L’OPVF est la seule instance qui permet de mettre toutes/tous les actrices/acteurs concerné·es autour de la table. Il y a des associations et institutions comme la CAF, l’Éducation Nationale ainsi que le Parquet représenté par la procureure elle-même, ce qui montre l’importance de ces réunions. L’Union des familles de victimes de féminicides (UNFF) nous a rejoint cette année, ainsi que l’association Aurore.

En 2022, sur les quatre premiers mois, le parquet a eu 300 procédures pour violences par conjoint. Il faut sans doute multiplier ce chiffre par deux, car lorsqu’on ajoute un autre critère comme l’usage d’une arme, ce n’est plus considéré comme une violence par conjoint dans leur logiciel. Il faut donc plutôt en compter 600 sur les quatre premiers mois. Le Parquet souhaite affiner ces chiffres, en incluant justement ce type de critère. Le gouvernement a publié seulement cet été les chiffres des féminicides pour 2021, c’est un problème pour les associations et les collectivités locales. Le contexte des élections présidentielles et législatives a dû jouer un rôle, vu le bilan lamentable de la « grande cause du quinquennat ». Espérons que cela ne dure pas. Laure Beccuau, la procureure, a établi le chiffre de 20 procédures par jour concernant des violences par conjoint. C’est énorme. Cela représente également plus d’un tiers des personnes suivies par le Service probation insertion pénitentiaire (SPIP). C’est donc un suivi énorme et il n’y a eu aucune augmentation conséquente de moyens depuis #MeToo.

Entre 2014 et aujourd’hui, nous sommes passés de 14 à 60 téléphones grave danger (TGD) à Paris ; c’est un dispositif qui fonctionne bien.
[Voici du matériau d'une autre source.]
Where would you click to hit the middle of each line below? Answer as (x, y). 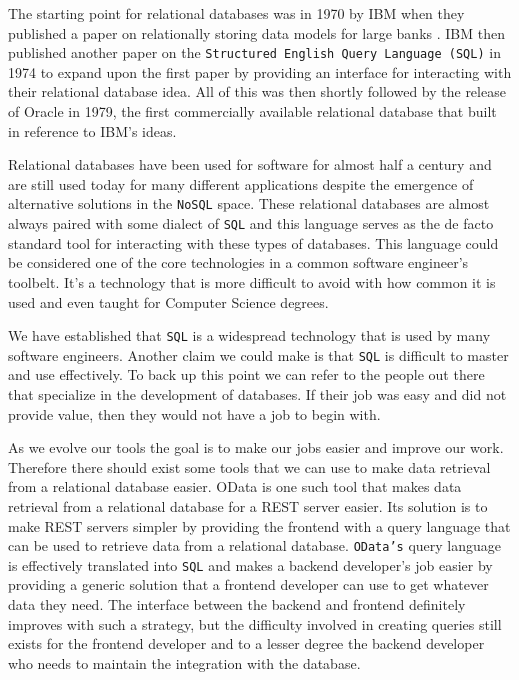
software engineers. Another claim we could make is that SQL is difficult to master (258, 354)
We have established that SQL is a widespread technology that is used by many (249, 335)
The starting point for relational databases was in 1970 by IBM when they (236, 13)
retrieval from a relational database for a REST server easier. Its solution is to (248, 505)
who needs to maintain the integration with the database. (184, 662)
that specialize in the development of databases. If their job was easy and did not (257, 394)
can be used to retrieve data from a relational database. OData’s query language (255, 545)
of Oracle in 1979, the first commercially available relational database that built (252, 111)
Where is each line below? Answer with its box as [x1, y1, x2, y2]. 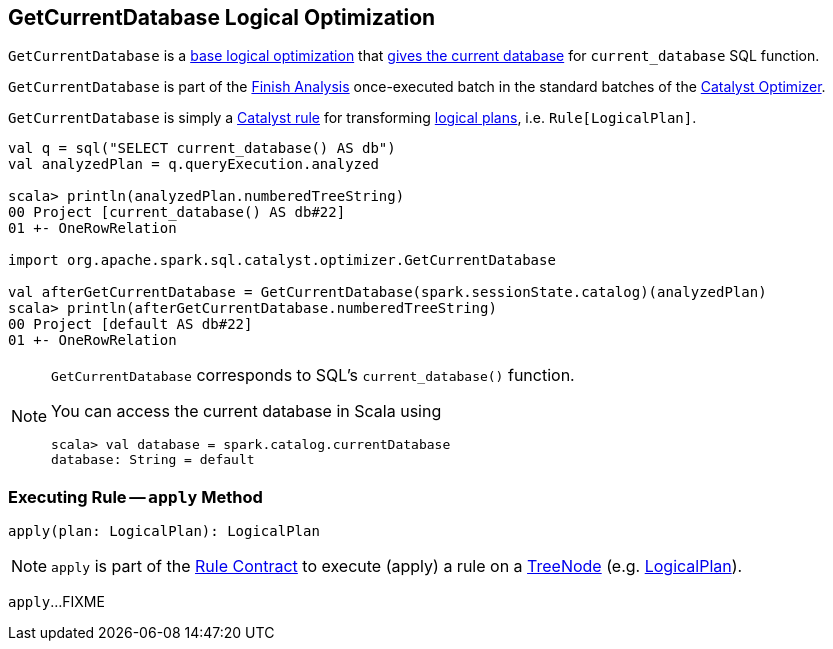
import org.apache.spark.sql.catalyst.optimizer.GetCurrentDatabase [8, 252, 556, 269]
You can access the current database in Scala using [51, 401, 442, 422]
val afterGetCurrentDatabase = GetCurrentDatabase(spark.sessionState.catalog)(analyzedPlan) [8, 284, 767, 301]
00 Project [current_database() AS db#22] [8, 204, 346, 221]
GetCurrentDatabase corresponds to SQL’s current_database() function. [51, 365, 575, 386]
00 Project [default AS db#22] [8, 316, 253, 333]
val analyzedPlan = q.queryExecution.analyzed [8, 156, 379, 173]
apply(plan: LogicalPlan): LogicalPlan [8, 523, 320, 540]

Mais là aussi, nous aurions besoin de moyens supplémentaires. Plus on augmente le nombre de TGD, plus il y a de femmes accompagnées sur plusieurs mois, voire années. Il y a neuf bracelets anti-rapprochement à Paris, ce qui est peu, mais aussi moins adapté dans les zones denses comme Paris.
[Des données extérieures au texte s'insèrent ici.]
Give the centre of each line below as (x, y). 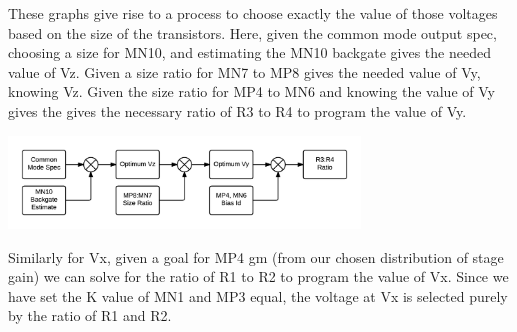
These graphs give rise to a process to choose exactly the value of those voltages (253, 13)
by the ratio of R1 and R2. (90, 315)
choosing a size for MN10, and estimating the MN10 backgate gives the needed (249, 52)
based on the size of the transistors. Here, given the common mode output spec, (252, 32)
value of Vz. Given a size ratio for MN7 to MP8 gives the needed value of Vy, (244, 71)
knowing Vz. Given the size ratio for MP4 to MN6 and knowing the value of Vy (251, 91)
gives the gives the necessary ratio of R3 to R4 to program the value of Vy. (237, 110)
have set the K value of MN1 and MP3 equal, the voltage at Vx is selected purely (258, 295)
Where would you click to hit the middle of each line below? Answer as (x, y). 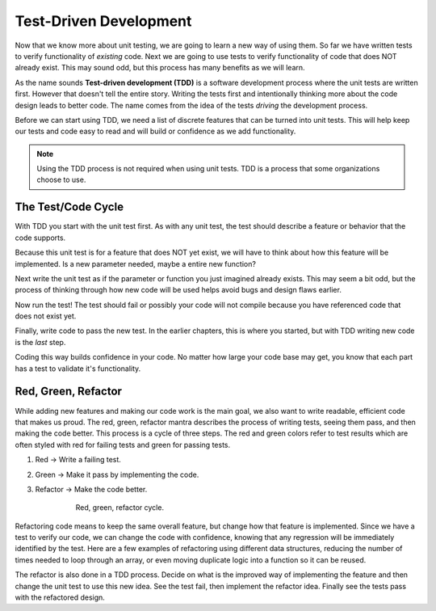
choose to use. (61, 180)
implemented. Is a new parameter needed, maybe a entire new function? (135, 263)
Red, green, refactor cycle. (120, 508)
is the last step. (40, 342)
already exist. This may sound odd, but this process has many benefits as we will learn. (160, 68)
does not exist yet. (46, 316)
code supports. (40, 238)
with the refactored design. (60, 597)
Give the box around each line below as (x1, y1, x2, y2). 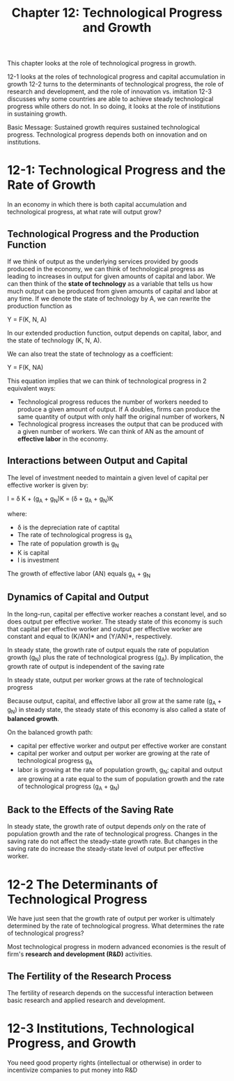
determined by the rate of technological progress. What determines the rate (7, 922, 225, 930)
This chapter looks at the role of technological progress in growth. (7, 59, 197, 68)
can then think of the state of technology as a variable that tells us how (7, 279, 213, 287)
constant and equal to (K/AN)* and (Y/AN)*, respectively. (7, 632, 173, 640)
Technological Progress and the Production (7, 228, 200, 240)
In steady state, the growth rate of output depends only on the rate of (7, 822, 207, 831)
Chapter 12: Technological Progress (11, 5, 223, 21)
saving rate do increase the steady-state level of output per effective (7, 845, 204, 853)
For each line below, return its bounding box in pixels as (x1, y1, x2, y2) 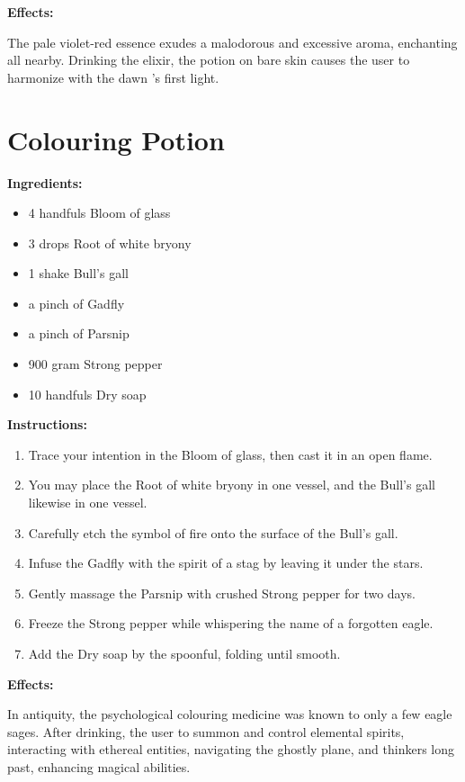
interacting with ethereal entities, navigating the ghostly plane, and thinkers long (7, 740, 454, 759)
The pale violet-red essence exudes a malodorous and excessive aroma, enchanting (7, 32, 458, 51)
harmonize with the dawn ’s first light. (7, 67, 219, 86)
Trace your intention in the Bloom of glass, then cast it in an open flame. (28, 445, 433, 463)
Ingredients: (7, 173, 83, 192)
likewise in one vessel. (28, 493, 148, 512)
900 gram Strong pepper (28, 355, 163, 373)
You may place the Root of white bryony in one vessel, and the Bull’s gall (28, 475, 435, 494)
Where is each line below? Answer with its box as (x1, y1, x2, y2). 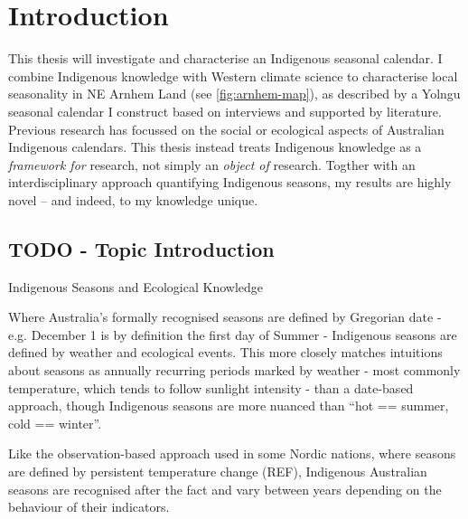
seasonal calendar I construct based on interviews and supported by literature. (8, 101, 442, 120)
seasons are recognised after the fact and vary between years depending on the (8, 479, 442, 498)
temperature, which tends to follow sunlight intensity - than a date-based (8, 378, 414, 397)
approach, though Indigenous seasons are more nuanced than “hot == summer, (8, 396, 449, 415)
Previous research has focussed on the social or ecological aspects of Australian (8, 119, 445, 138)
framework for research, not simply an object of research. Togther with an (8, 155, 416, 174)
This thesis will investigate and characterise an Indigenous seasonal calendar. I (8, 49, 443, 68)
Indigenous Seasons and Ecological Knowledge (8, 277, 263, 296)

L’OPVF dresse des bilans chaque année avec les institutions dédiées aux violences faites aux femmes. On constate une augmentation du nombre d’ordonnances de protection, une augmentation des saisines des unités médico-judiciaires, une augmentation des « files actives » dans tous les dispositifs. En réalité, notre bilan est assez clair : toutes les structures et tous les dispositifs d’accompagnement de l’hébergement, de la santé, des services sociaux sont saturés. Est-ce qu’il y a plus de violences ? Probablement, à cause du Covid et du confinement. Mais il y a aussi plus de révélations dues à MeToo. Pendant le confinement, les voisin·es ont énormément agi et hésitaient moins à intervenir lorsqu’elles/ils entendaient des cris, par exemple.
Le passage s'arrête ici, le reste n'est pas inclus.